#### Your objective
Write an exact copy of the entries below that leaves out all pictures.

Input data START

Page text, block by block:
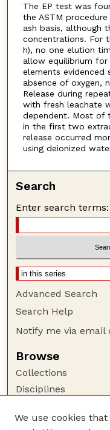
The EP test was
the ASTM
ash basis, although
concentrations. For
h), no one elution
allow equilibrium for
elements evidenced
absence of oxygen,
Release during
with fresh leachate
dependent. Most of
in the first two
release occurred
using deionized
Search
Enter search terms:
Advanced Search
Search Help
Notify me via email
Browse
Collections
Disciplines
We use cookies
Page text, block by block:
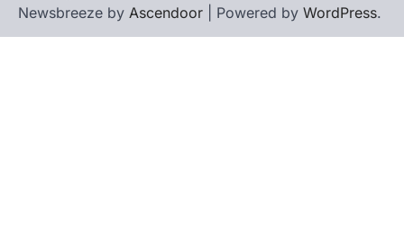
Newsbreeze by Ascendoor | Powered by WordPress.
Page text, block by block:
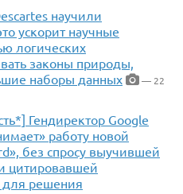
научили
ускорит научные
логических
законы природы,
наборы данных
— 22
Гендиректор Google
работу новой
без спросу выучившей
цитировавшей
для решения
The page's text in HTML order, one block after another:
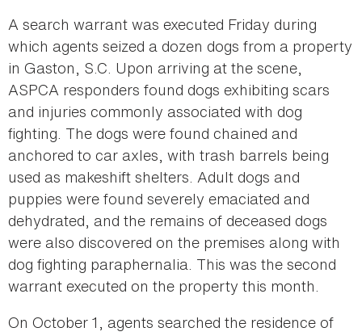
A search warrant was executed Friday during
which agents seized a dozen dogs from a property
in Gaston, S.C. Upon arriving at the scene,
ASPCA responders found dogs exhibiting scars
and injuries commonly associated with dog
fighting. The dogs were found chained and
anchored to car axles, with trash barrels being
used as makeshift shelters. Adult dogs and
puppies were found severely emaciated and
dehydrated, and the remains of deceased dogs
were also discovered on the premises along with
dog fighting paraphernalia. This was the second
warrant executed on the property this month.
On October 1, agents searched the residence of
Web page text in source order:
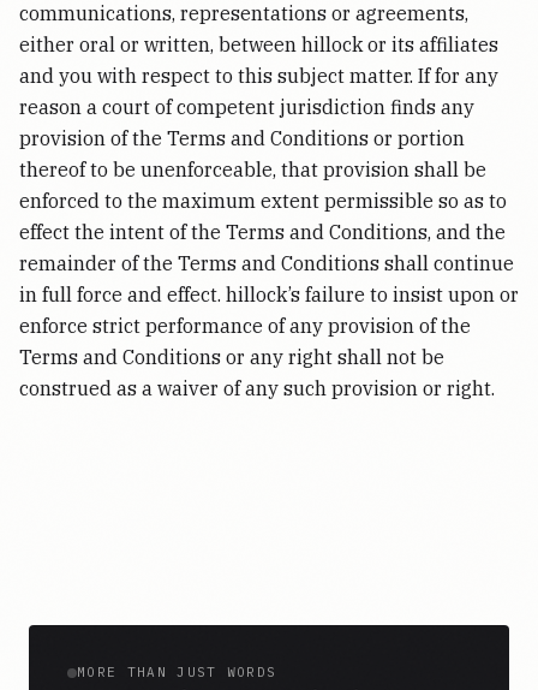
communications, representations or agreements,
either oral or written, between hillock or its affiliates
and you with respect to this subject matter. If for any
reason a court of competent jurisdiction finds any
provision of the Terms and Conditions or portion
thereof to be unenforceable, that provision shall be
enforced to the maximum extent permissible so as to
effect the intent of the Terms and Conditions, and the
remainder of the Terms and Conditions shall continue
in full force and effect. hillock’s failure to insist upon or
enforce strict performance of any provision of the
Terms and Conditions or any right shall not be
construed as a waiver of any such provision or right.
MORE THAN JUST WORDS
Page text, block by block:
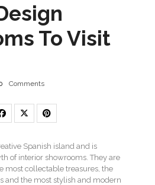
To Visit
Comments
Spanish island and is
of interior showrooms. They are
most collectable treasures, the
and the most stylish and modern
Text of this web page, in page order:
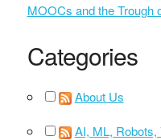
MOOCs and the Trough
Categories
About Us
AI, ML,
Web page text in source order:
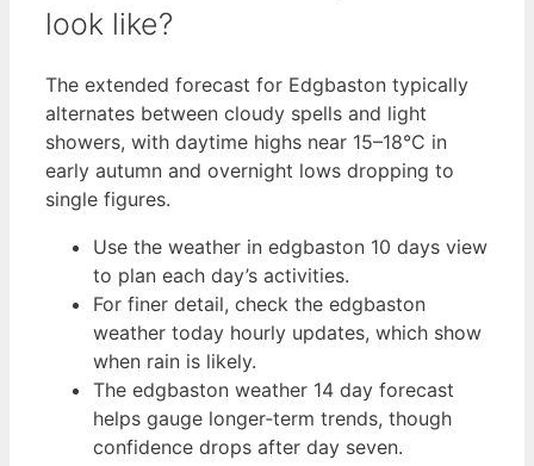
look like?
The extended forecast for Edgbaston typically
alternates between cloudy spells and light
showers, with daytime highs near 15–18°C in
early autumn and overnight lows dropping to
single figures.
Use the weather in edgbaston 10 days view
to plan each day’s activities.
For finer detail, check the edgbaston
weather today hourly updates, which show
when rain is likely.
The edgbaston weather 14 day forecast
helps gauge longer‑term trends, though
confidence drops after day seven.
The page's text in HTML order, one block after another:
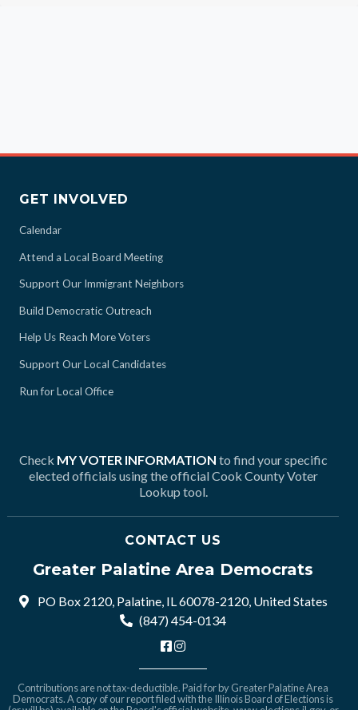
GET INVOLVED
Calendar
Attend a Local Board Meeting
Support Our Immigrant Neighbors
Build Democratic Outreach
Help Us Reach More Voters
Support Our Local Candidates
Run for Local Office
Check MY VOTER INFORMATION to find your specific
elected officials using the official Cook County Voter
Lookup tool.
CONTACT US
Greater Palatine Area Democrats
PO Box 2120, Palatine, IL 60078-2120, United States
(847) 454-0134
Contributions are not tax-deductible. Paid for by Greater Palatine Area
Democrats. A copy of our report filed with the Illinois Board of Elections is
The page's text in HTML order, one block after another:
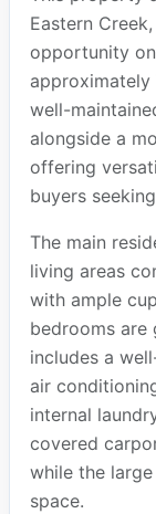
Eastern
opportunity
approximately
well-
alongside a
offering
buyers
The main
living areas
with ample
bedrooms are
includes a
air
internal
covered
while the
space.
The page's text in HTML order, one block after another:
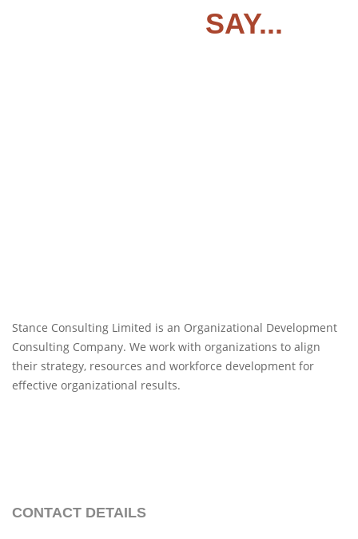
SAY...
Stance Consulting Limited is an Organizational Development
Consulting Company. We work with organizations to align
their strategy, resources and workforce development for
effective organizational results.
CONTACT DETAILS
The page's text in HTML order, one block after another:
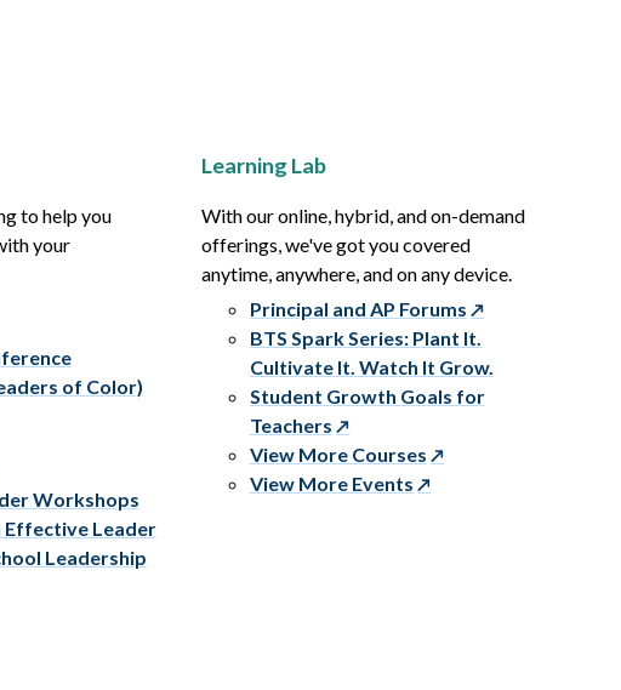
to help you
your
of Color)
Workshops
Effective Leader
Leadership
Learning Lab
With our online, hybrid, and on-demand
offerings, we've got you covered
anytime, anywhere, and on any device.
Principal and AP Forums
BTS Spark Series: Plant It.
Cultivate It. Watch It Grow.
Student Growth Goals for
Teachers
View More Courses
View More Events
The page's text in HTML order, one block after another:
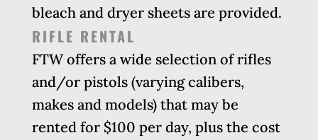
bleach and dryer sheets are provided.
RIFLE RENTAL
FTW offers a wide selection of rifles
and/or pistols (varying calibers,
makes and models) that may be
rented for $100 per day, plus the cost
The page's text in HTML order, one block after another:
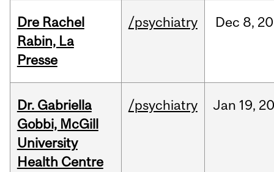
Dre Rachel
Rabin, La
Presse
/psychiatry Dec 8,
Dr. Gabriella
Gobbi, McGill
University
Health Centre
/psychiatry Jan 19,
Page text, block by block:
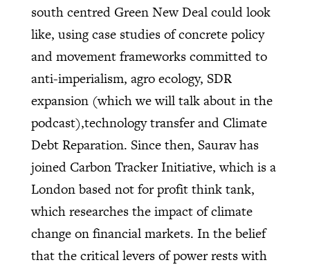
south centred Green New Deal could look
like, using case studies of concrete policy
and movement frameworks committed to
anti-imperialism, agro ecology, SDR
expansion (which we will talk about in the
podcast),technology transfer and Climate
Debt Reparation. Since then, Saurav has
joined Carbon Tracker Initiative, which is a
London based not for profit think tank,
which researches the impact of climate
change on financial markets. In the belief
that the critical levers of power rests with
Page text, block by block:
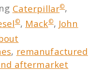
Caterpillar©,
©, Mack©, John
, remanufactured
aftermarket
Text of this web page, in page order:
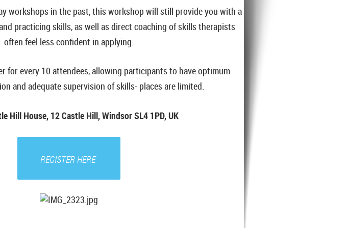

Input data END

#### Exercise output
Page text, block by block:
The EP test was
the ASTM
ash basis, although
concentrations. For
h), no one elution
allow equilibrium for
elements evidenced
absence of oxygen,
Release during
with fresh leachate
dependent. Most of
in the first two
release occurred
using deionized
Search
Enter search terms:
Advanced Search
Search Help
Notify me via email
Browse
Collections
Disciplines
We use cookies
Page text, block by block:
Newsbreeze by Ascendoor | Powered by WordPress.
Page text, block by block:
научили
ускорит научные
логических
законы природы,
наборы данных
— 22
Гендиректор Google
работу новой
без спросу выучившей
цитировавшей
для решения
The page's text in HTML order, one block after another:
A search warrant was executed Friday during
which agents seized a dozen dogs from a property
in Gaston, S.C. Upon arriving at the scene,
ASPCA responders found dogs exhibiting scars
and injuries commonly associated with dog
fighting. The dogs were found chained and
anchored to car axles, with trash barrels being
used as makeshift shelters. Adult dogs and
puppies were found severely emaciated and
dehydrated, and the remains of deceased dogs
were also discovered on the premises along with
dog fighting paraphernalia. This was the second
warrant executed on the property this month.
On October 1, agents searched the residence of
Web page text in source order:
communications, representations or agreements,
either oral or written, between hillock or its affiliates
and you with respect to this subject matter. If for any
reason a court of competent jurisdiction finds any
provision of the Terms and Conditions or portion
thereof to be unenforceable, that provision shall be
enforced to the maximum extent permissible so as to
effect the intent of the Terms and Conditions, and the
remainder of the Terms and Conditions shall continue
in full force and effect. hillock’s failure to insist upon or
enforce strict performance of any provision of the
Terms and Conditions or any right shall not be
construed as a waiver of any such provision or right.
MORE THAN JUST WORDS
Page text, block by block:
To Visit
Comments
Spanish island and is
of interior showrooms. They are
most collectable treasures, the
and the most stylish and modern
Text of this web page, in page order:
MOOCs and the Trough
Categories
About Us
AI, ML,
Web page text in source order:
look like?
The extended forecast for Edgbaston typically
alternates between cloudy spells and light
showers, with daytime highs near 15–18°C in
early autumn and overnight lows dropping to
single figures.
Use the weather in edgbaston 10 days view
to plan each day’s activities.
For finer detail, check the edgbaston
weather today hourly updates, which show
when rain is likely.
The edgbaston weather 14 day forecast
helps gauge longer‑term trends, though
confidence drops after day seven.
The page's text in HTML order, one block after another:
GET INVOLVED
Calendar
Attend a Local Board Meeting
Support Our Immigrant Neighbors
Build Democratic Outreach
Help Us Reach More Voters
Support Our Local Candidates
Run for Local Office
Check MY VOTER INFORMATION to find your specific
elected officials using the official Cook County Voter
Lookup tool.
CONTACT US
Greater Palatine Area Democrats
PO Box 2120, Palatine, IL 60078-2120, United States
(847) 454-0134
Contributions are not tax-deductible. Paid for by Greater Palatine Area
Democrats. A copy of our report filed with the Illinois Board of Elections is
The page's text in HTML order, one block after another:
Eastern
opportunity
approximately
well-
alongside a
offering
buyers
The main
living areas
with ample
bedrooms are
includes a
air
internal
covered
while the
space.
The page's text in HTML order, one block after another:
SAY...
Stance Consulting Limited is an Organizational Development
Consulting Company. We work with organizations to align
their strategy, resources and workforce development for
effective organizational results.
CONTACT DETAILS
The page's text in HTML order, one block after another:
to help you
your
of Color)
Workshops
Effective Leader
Leadership
Learning Lab
With our online, hybrid, and on-demand
offerings, we've got you covered
anytime, anywhere, and on any device.
Principal and AP Forums
BTS Spark Series: Plant It.
Cultivate It. Watch It Grow.
Student Growth Goals for
Teachers
View More Courses
View More Events
The page's text in HTML order, one block after another:
bleach and dryer sheets are provided.
RIFLE RENTAL
FTW offers a wide selection of rifles
and/or pistols (varying calibers,
makes and models) that may be
rented for $100 per day, plus the cost
The page's text in HTML order, one block after another:
Dre Rachel
Rabin, La
Presse
/psychiatry Dec 8,
Dr. Gabriella
Gobbi, McGill
University
Health Centre
/psychiatry Jan 19,
Page text, block by block:
south centred Green New Deal could look
like, using case studies of concrete policy
and movement frameworks committed to
anti-imperialism, agro ecology, SDR
expansion (which we will talk about in the
podcast),technology transfer and Climate
Debt Reparation. Since then, Saurav has
joined Carbon Tracker Initiative, which is a
London based not for profit think tank,
which researches the impact of climate
change on financial markets. In the belief
that the critical levers of power rests with
Page text, block by block:
Caterpillar©,
©, Mack©, John
, remanufactured
aftermarket
Text of this web page, in page order:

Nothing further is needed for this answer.